Peter Julian NDP Burnaby—New Westminster, BC

Mr. Speaker, the member for Western Arctic is, as usual, very eloquent and is absolutely right.

In study after study by KPMG and Price Waterhouse, it has been confirmed that the corporate sector gets its major source of subsidy from Canada's health care system. Therefore, the primary level of competitiveness that comes from Canadian companies is due to our publicly subsidized health care system. A company in Canada does not have to pay the health care premiums that a company in the United States or in other countries has to pay. Our public health care system is a major source of subsidy and support to Canadian companies.

What happens? Because we obviously have a mathematically challenged finance minister and a Prime Minister who learned his economics from a textbook and never actually had to meet a payroll in his life, instead of adjusting corporate income taxes so the corporate sector picks up part of the cost of that extensive subsidy, they give more money to the corporate CEOs.

On the one hand, we subsidize, through public support, health care, but as health care declines, instead of providing more funds for that, which would be a greater support for Canadian companies at the same time as it is greater support for ordinary Canadian working families, we see the opposite. The Conservatives cut back in health care and make the health care system worse but they give tens of billions of dollars in corporate tax cuts; $6 in corporate tax cuts for every $1 in new program funding. That is absolutely disgraceful.

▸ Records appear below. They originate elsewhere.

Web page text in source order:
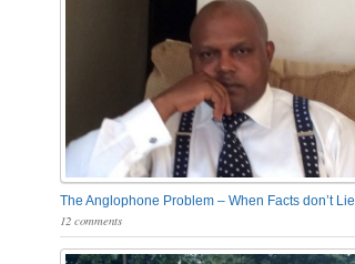
The Anglophone Problem – When Facts don’t Lie
12 comments
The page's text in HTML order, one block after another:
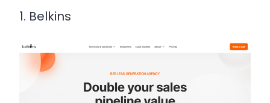
1. Belkins
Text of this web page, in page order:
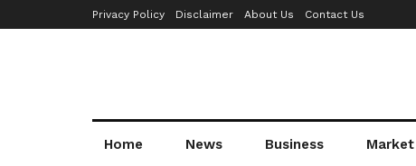
Privacy Policy Disclaimer About Us Contact Us
Home News Business Market
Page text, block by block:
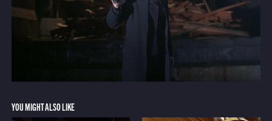
YOU MIGHT ALSO LIKE
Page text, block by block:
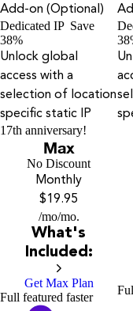
Add-on (Optional)
Dedicated IP Save
38%
Unlock global
access with a
selection of location
specific static IP
17th anniversary!
Max
No Discount
Monthly
$19.95
/mo/mo.
What's
Included:
Get Max Plan
Full featured faster
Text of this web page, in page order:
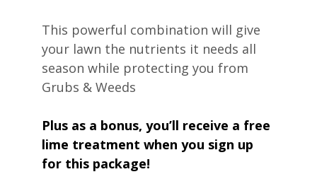
This powerful combination will give
your lawn the nutrients it needs all
season while protecting you from
Grubs & Weeds
Plus as a bonus, you’ll receive a free
lime treatment when you sign up
for this package!
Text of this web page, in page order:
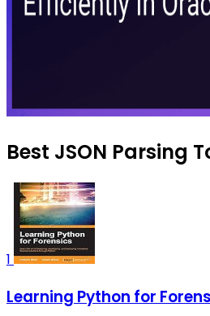
Best JSON Parsing
1
Learning Python for
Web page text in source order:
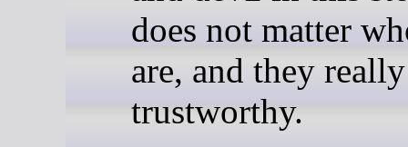
does not matter
are, and they
trustworthy.
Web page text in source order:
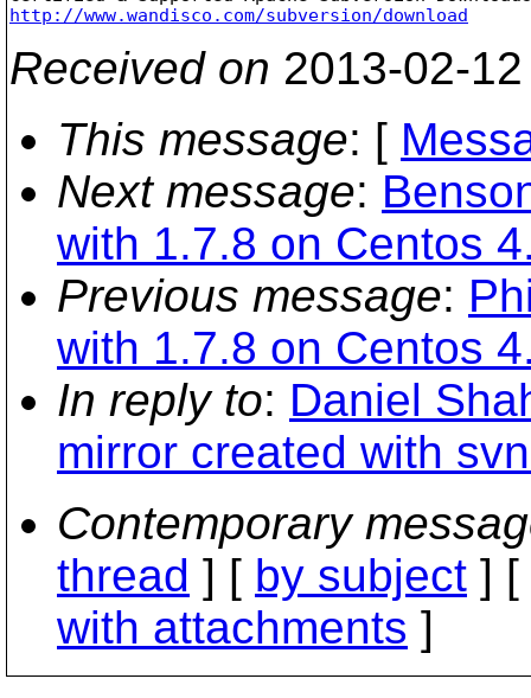
http://www.wandisco.com/subversion/download
Received on 2013-02-
This message: [
Next message:
with 1.7.8 on Centos
Previous message:
with 1.7.8 on Centos
In reply to: Daniel
mirror created with
Contemporary
thread ] [ by subject ] [
with attachments ]
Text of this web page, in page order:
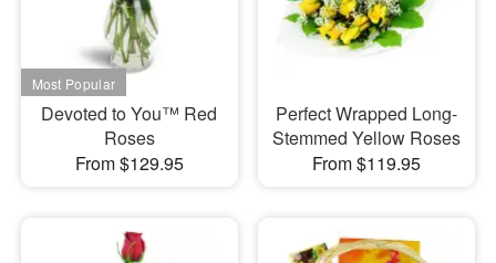
Devoted to You™ Red
Roses
From $129.95
Perfect Wrapped Long-
Stemmed Yellow Roses
From $119.95

However, I did find one element in the budget that purports to help working people and it is the announcement the minister made about a tax-free savings account. He compared it to RRSPs. Canadians would assume that means that the money going into a savings account is tax free. That is not at all the case. This is just another case of Conservative snake oil. The money going into that tax-free savings account is fully taxed. It is only the small interest income that the individual gets that is tax-free.

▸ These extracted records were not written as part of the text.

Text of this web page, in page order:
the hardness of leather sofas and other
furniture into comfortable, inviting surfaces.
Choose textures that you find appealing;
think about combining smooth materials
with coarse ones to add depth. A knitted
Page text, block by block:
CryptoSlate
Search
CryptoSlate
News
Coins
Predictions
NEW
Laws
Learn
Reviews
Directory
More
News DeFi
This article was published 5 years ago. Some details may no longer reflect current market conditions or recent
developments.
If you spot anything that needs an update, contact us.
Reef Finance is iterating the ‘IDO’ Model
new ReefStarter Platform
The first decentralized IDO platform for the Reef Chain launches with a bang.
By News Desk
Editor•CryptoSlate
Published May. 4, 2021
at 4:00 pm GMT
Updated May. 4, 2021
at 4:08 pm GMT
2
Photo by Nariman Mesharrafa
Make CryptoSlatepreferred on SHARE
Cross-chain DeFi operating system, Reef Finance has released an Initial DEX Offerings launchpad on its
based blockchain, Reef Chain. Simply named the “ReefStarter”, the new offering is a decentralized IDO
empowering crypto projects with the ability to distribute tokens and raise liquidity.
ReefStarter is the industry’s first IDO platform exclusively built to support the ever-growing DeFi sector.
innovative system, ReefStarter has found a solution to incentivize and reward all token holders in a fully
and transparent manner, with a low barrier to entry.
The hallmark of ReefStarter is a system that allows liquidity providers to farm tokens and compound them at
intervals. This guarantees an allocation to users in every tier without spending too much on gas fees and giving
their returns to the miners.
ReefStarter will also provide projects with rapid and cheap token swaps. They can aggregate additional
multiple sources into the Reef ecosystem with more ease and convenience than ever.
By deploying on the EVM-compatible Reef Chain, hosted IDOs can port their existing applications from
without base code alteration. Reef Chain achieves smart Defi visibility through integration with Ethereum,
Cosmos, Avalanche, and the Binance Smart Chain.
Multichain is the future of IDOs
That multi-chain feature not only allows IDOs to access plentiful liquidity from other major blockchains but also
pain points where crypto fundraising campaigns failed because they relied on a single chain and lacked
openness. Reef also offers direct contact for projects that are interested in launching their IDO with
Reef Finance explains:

That is just another example of how little the Conservative government does for ordinary working families. It is a disaster. It is as bad as the former Liberal government and that is saying a lot.

Budget Implementation Act, 2008Government Orders

3:20 p.m.

Liberal

Andrew Telegdi Liberal Kitchener—Waterloo, ON

Mr. Speaker, I am pleased to have the opportunity to engage in the debate on third reading, particularly as it pertains to section 6 of Bill C-50, which deals with the changes to the Immigration and Refugee Protection Act.

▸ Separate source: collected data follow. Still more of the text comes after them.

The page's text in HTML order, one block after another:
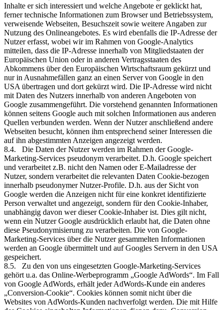
Inhalte er sich interessiert und welche Angebote er geklickt hat,
ferner technische Informationen zum Browser und Betriebssystem,
verweisende Webseiten, Besuchszeit sowie weitere Angaben zur
Nutzung des Onlineangebotes. Es wird ebenfalls die IP-Adresse der
Nutzer erfasst, wobei wir im Rahmen von Google-Analytics
mitteilen, dass die IP-Adresse innerhalb von Mitgliedstaaten der
Europäischen Union oder in anderen Vertragsstaaten des
Abkommens über den Europäischen Wirtschaftsraum gekürzt und
nur in Ausnahmefällen ganz an einen Server von Google in den
USA übertragen und dort gekürzt wird. Die IP-Adresse wird nicht
mit Daten des Nutzers innerhalb von anderen Angeboten von
Google zusammengeführt. Die vorstehend genannten Informationen
können seitens Google auch mit solchen Informationen aus anderen
Quellen verbunden werden. Wenn der Nutzer anschließend andere
Webseiten besucht, können ihm entsprechend seiner Interessen die
auf ihn abgestimmten Anzeigen angezeigt werden.
8.4. Die Daten der Nutzer werden im Rahmen der Google-
Marketing-Services pseudonym verarbeitet. D.h. Google speichert
und verarbeitet z.B. nicht den Namen oder E-Mailadresse der
Nutzer, sondern verarbeitet die relevanten Daten Cookie-bezogen
innerhalb pseudonymer Nutzer-Profile. D.h. aus der Sicht von
Google werden die Anzeigen nicht für eine konkret identifizierte
Person verwaltet und angezeigt, sondern für den Cookie-Inhaber,
unabhängig davon wer dieser Cookie-Inhaber ist. Dies gilt nicht,
wenn ein Nutzer Google ausdrücklich erlaubt hat, die Daten ohne
diese Pseudonymisierung zu verarbeiten. Die von Google-
Marketing-Services über die Nutzer gesammelten Informationen
werden an Google übermittelt und auf Googles Servern in den USA
gespeichert.
8.5. Zu den von uns eingesetzten Google-Marketing-Services
gehört u.a. das Online-Werbeprogramm „Google AdWords“. Im Fall
von Google AdWords, erhält jeder AdWords-Kunde ein anderes
„Conversion-Cookie“. Cookies können somit nicht über die
Websites von AdWords-Kunden nachverfolgt werden. Die mit Hilfe
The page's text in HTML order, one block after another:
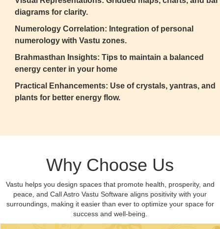
diagrams for clarity.
Numerology Correlation: Integration of personal
numerology with Vastu zones.
Brahmasthan Insights: Tips to maintain a balanced
energy center in your home
Practical Enhancements: Use of crystals, yantras, and
plants for better energy flow.
Why Choose Us
Vastu helps you design spaces that promote health, prosperity, and
peace, and Call Astro Vastu Software aligns positivity with your
surroundings, making it easier than ever to optimize your space for
success and well-being.
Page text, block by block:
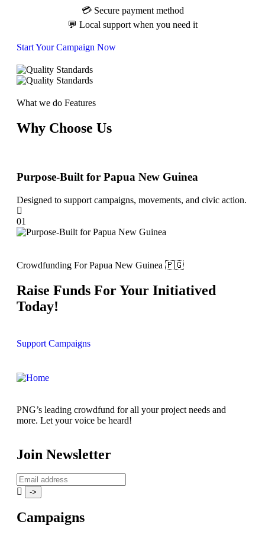
💳 Secure payment method
💬 Local support when you need it
Start Your Campaign Now
What we do Features
Why Choose Us
Purpose-Built for Papua New Guinea
Designed to support campaigns, movements, and civic action.
01
Crowdfunding For Papua New Guinea 🇵🇬
Raise Funds For Your Initiatived
Today!
Support Campaigns
PNG’s leading crowdfund for all your project needs and
more. Let your voice be heard!
Join Newsletter
Campaigns
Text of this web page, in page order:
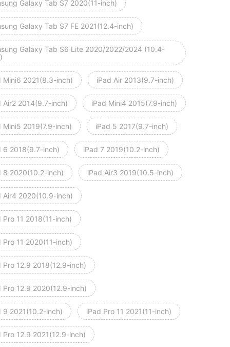
Galaxy Tab S7 2020(11-inch)
Galaxy Tab S7 FE 2021(12.4-inch)
Galaxy Tab S6 Lite 2020/2022/2024 (10.4-
Mini6 2021(8.3-inch) iPad Air 2013(9.7-inch)
Air2 2014(9.7-inch) iPad Mini4 2015(7.9-inch)
Mini5 2019(7.9-inch) iPad 5 2017(9.7-inch)
6 2018(9.7-inch) iPad 7 2019(10.2-inch)
8 2020(10.2-inch) iPad Air3 2019(10.5-inch)
Air4 2020(10.9-inch)
Pro 11 2018(11-inch)
Pro 11 2020(11-inch)
Pro 12.9 2018(12.9-inch)
Pro 12.9 2020(12.9-inch)
9 2021(10.2-inch) iPad Pro 11 2021(11-inch)
Pro 12.9 2021(12.9-inch)
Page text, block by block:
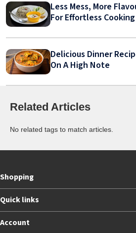
Less Mess, More
For Effortless Cooking
Delicious Dinner
On A High Note
Related Articles
No related tags to match articles.
Shopping
Quick links
Account
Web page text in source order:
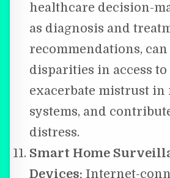
healthcare decision-
as diagnosis and
recommendations,
disparities in access to
exacerbate mistrust in
systems, and
distress.
Smart Home
Devices: Internet-
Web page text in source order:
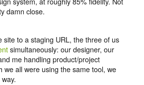
damn close.
site to a staging URL, the three of us
simultaneously: our designer, our
me handling product/project
we all were using the same tool, we
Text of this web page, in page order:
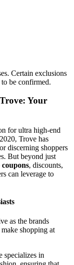
Certain exclusions
be confirmed.
Your
for ultra high-end
Trove has
discerning shoppers
But beyond just
, discounts,
can leverage to
as the brands
shopping at
specializes in

The changes that are being proposed are major structural and draconian changes to our Immigration and Refugee Protection Act. To put such important structural changes in conjunction with a budget implementation bill shows the government's contempt for the institution of Parliament, the citizenship and immigration committee, new Canadians and all Canadians.

I need not remind the government that immigration has been the lifeblood of this country, that immigration is the lifeblood of this country and that immigration will continue to be the lifeblood of this country.

Any thoughtful person in Canada knows that we are faced with serious demographic challenges. Within the next four years, 100% of our net growth in labour will be met through immigration. This issue is one of great importance to the future of our country.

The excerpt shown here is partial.